AaryanK/Solar-Open-100B-GGUF · Hugging Face
Key Points
- 1This repository offers GGUF formatted files for Upstage's Solar-Open-100B, a massive 102B-parameter Mixture-of-Experts (MoE) model.
- 2Trained on an extensive 19.7 trillion tokens, Solar Open provides significant knowledge capacity while efficiently using only 12B active parameters during inference.
- 3The model weights are licensed under the Solar-Apache License 2.0, with recommended `llama.cpp` parameters including a temperature of 0.8, top-p of 0.95, and top-k of 50.
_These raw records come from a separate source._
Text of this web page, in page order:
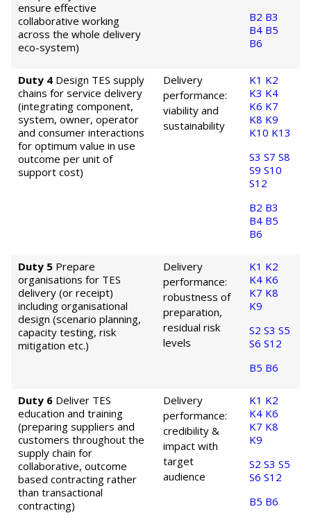
ensure effective
collaborative working
across the whole delivery
eco-system)
B2 B3
B4 B5
B6
Duty 4 Design TES supply
chains for service delivery
(integrating component,
system, owner, operator
and consumer interactions
for optimum value in use
outcome per unit of
support cost)
Delivery
performance:
viability and
sustainability
K1 K2
K3 K4
K6 K7
K8 K9
K10 K13
S3 S7 S8
S9 S10
S12
B2 B3
B4 B5
B6
Duty 5 Prepare
organisations for TES
delivery (or receipt)
including organisational
design (scenario planning,
capacity testing, risk
mitigation etc.)
Delivery
performance:
robustness of
preparation,
residual risk
levels
K1 K2
K4 K6
K7 K8
K9
S2 S3 S5
S6 S12
B5 B6
Duty 6 Deliver TES
education and training
(preparing suppliers and
customers throughout the
supply chain for
collaborative, outcome
based contracting rather
than transactional
contracting)
Delivery
performance:
credibility &
impact with
target
audience
K1 K2
K4 K6
K7 K8
K9
S2 S3 S5
S6 S12
B5 B6

The paper describes Solar-Open-100B-GGUF, a repository containing GGUF format model files for Upstage's Solar-Open-100B. This model is a massive 102 billion-parameter Mixture-of-Experts (MoE) model. The core methodology of the Solar-Open-100B model is its MoE architecture, which enables it to achieve a vast knowledge capacity by incorporating a large number of parameters (102B total parameters) while optimizing inference efficiency. Specifically, during inference, the model dynamically activates only a subset of these parameters, utilizing just 12 billion active parameters. This architectural design provides a unique balance, combining the expressive power of a large model with the computational speed and efficiency typically associated with smaller models.
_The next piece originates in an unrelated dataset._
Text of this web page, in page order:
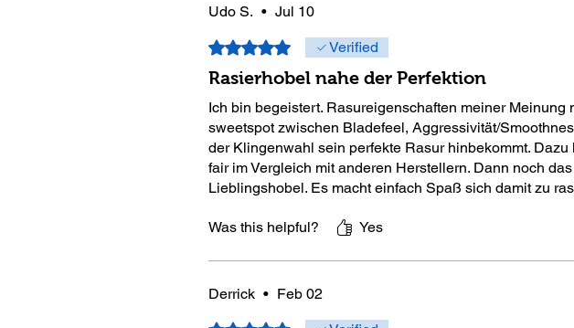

The model was trained from scratch on an extensive dataset comprising 19.7 trillion tokens. The GGUF format facilitates deployment across various hardware setups, offering multiple quantization levels, including Q2\_K (37.7 GB), Q3\_K\_S (44.5 GB), Q3\_K\_M (49.3 GB), Q3\_K\_L (53.4 GB), Q4\_0 (58 GB), Q4\_1 (64.4 GB), Q4\_K\_S (58.6 GB), Q4\_K\_M (62.3 GB), Q5\_0 (70.8 GB), Q5\_1 (77.1 GB), Q5\_K\_S (70.8 GB), Q5\_K\_M (72.9 GB), Q6\_K (84.3 GB), and Q8\_0 (109 GB).
For optimal inference performance with llama.cpp, Upstage recommends specific sampling parameters: a temperature of , a Top-P value of , and a Top-K value of . Example command-line interface (CLI) usage for inference is provided as ./llama-cli -m Solar-Open-100B.Q4_K_M.gguf -c 8192 --temp 0.8 --top-p 0.95 --top-k 50 -p "User: Who are you?\nAssistant:" -cnv. The model is licensed under the Solar-Apache License 2.0.